The span to be transcribed begins with the line that contains "Annual [186, 51, 221, 66]" and ends with the last line of the listing; copy it exactly and include nothing else.

**Data for review:**
BEGIN

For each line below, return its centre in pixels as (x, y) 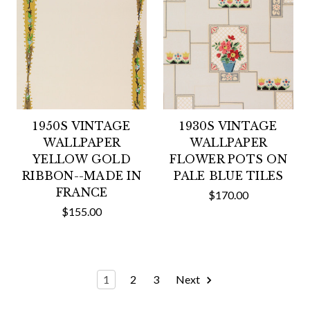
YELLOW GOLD (82, 159)
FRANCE (82, 192)
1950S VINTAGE (82, 126)
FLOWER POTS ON (228, 159)
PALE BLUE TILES (228, 176)
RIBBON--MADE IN (82, 176)
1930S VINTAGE (228, 126)
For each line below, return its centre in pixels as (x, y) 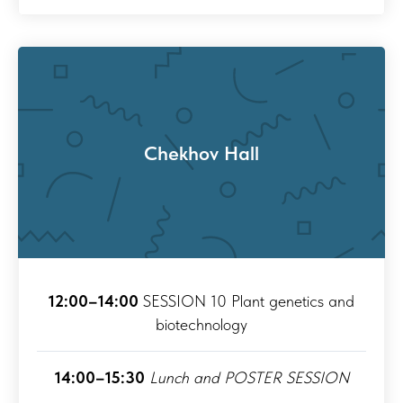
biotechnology (201, 325)
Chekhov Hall (201, 152)
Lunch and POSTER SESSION (249, 378)
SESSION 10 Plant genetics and (246, 301)
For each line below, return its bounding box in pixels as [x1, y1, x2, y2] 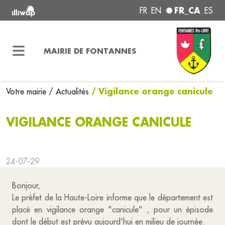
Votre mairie [6, 86, 49, 96]
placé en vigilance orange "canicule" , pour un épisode [12, 204, 213, 214]
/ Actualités [49, 86, 89, 96]
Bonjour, [12, 180, 40, 190]
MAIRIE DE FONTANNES [43, 45, 136, 56]
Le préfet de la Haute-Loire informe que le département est [12, 192, 213, 202]
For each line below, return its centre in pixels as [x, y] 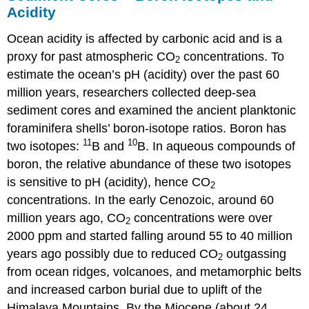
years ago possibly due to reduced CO [113, 253]
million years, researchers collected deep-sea [132, 92]
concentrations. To [232, 56]
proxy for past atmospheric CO [91, 56]
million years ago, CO [67, 218]
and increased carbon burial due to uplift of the [135, 289]
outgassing [255, 253]
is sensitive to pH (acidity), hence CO [109, 182]
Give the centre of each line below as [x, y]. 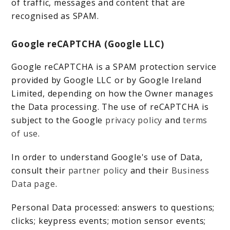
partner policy [98, 170]
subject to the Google [59, 120]
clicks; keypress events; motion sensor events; [109, 221]
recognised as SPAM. [55, 16]
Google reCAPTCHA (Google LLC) [88, 44]
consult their [40, 170]
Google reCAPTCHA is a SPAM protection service [114, 67]
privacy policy [134, 120]
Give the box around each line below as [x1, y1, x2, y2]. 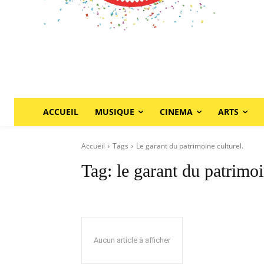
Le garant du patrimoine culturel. [136, 141, 243, 151]
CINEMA [159, 106, 193, 117]
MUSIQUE [94, 106, 134, 117]
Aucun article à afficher [94, 236, 170, 245]
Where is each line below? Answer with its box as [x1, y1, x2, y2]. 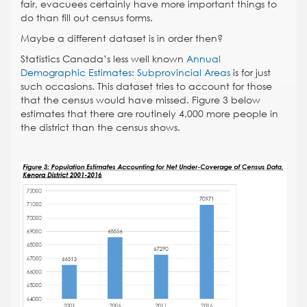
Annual [186, 51, 221, 66]
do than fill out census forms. [21, 10, 153, 25]
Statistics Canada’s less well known [21, 51, 186, 66]
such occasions [21, 79, 92, 93]
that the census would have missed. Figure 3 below [21, 93, 260, 107]
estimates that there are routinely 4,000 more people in [21, 106, 278, 121]
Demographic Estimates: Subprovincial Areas [21, 65, 230, 79]
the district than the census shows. [21, 120, 180, 134]

END

**Answer box:**
Annual [186, 51, 221, 66]
do than fill out census forms. [21, 10, 153, 25]
Statistics Canada’s less well known [21, 51, 186, 66]
such occasions [21, 79, 92, 93]
that the census would have missed. Figure 3 below [21, 93, 260, 107]
estimates that there are routinely 4,000 more people in [21, 106, 278, 121]
Demographic Estimates: Subprovincial Areas [21, 65, 230, 79]
the district than the census shows. [21, 120, 180, 134]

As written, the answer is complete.